SPINN: Synergistic Progressive Inference of Neural Networks over Device and Cloud

Stefanos Laskaridis,Stylianos I. Venieris,Mario Almeida,Ilias Leontiadis,Nicholas D. Lane
DOI: https://doi.org/10.1145/3372224.3419194
2020-08-24
Abstract:Despite the soaring use of convolutional neural networks (CNNs) in mobile applications, uniformly sustaining high-performance inference on mobile has been elusive due to the excessive computational demands of modern CNNs and the increasing diversity of deployed devices. A popular alternative comprises offloading CNN processing to powerful cloud-based servers. Nevertheless, by relying on the cloud to produce outputs, emerging mission-critical and high-mobility applications, such as drone obstacle avoidance or interactive applications, can suffer from the dynamic connectivity conditions and the uncertain availability of the cloud. In this paper, we propose SPINN, a distributed inference system that employs synergistic device-cloud computation together with a progressive inference method to deliver fast and robust CNN inference across diverse settings. The proposed system introduces a novel scheduler that co-optimises the early-exit policy and the CNN splitting at run time, in order to adapt to dynamic conditions and meet user-defined service-level requirements.
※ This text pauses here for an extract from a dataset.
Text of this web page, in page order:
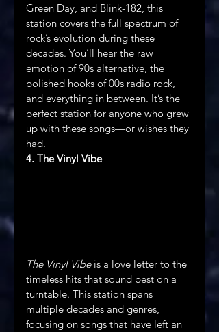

Quantitative evaluation illustrates that SPINN outperforms its state-of-the-art collaborative inference counterparts by up to 2x in achieved throughput under varying network conditions, reduces the server cost by up to 6.8x and improves accuracy by 20.7% under latency constraints, while providing robust operation under uncertain connectivity conditions and significant energy savings compared to cloud-centric execution.
Machine Learning,Computer Vision and Pattern Recognition,Distributed, Parallel, and Cluster Computing
What problem does this paper attempt to address?
The problem that this paper attempts to solve is the challenges faced when performing convolutional neural network (CNN) inference efficiently on mobile devices. Specifically, modern CNNs are difficult to achieve high - performance inference on resource - constrained mobile devices due to their excessive computational requirements. In addition, emerging user - oriented and mission - critical CNN applications require low - latency processing to ensure high - quality experience (QoE) and security. Although the CNN processing tasks can be offloaded to cloud servers to solve the problem of insufficient computing power, this will lead to performance highly depending on dynamic network conditions, and there are also privacy and cost issues. To solve these problems, the paper proposes SPINN (Synergistic Progressive Inference of Neural Networks over Device and Cloud), a distributed inference system. This system aims to provide fast and robust CNN inference services while adapting to different application scenarios by coordinating device and cloud computing and adopting a progressive inference method. SPINN introduces a novel scheduler that jointly optimizes the early - exit strategy and CNN split points at runtime to adapt to dynamic conditions and meet user - defined service - level requirements (SLAs). Experimental results show that under changing network conditions, SPINN can increase the throughput by up to 2 times, reduce the server cost by up to 6.8 times, and improve the accuracy by 20.7% under latency constraints compared to the state - of - the - art collaborative inference methods, while providing robust operation under uncertain connection conditions and significantly saving energy.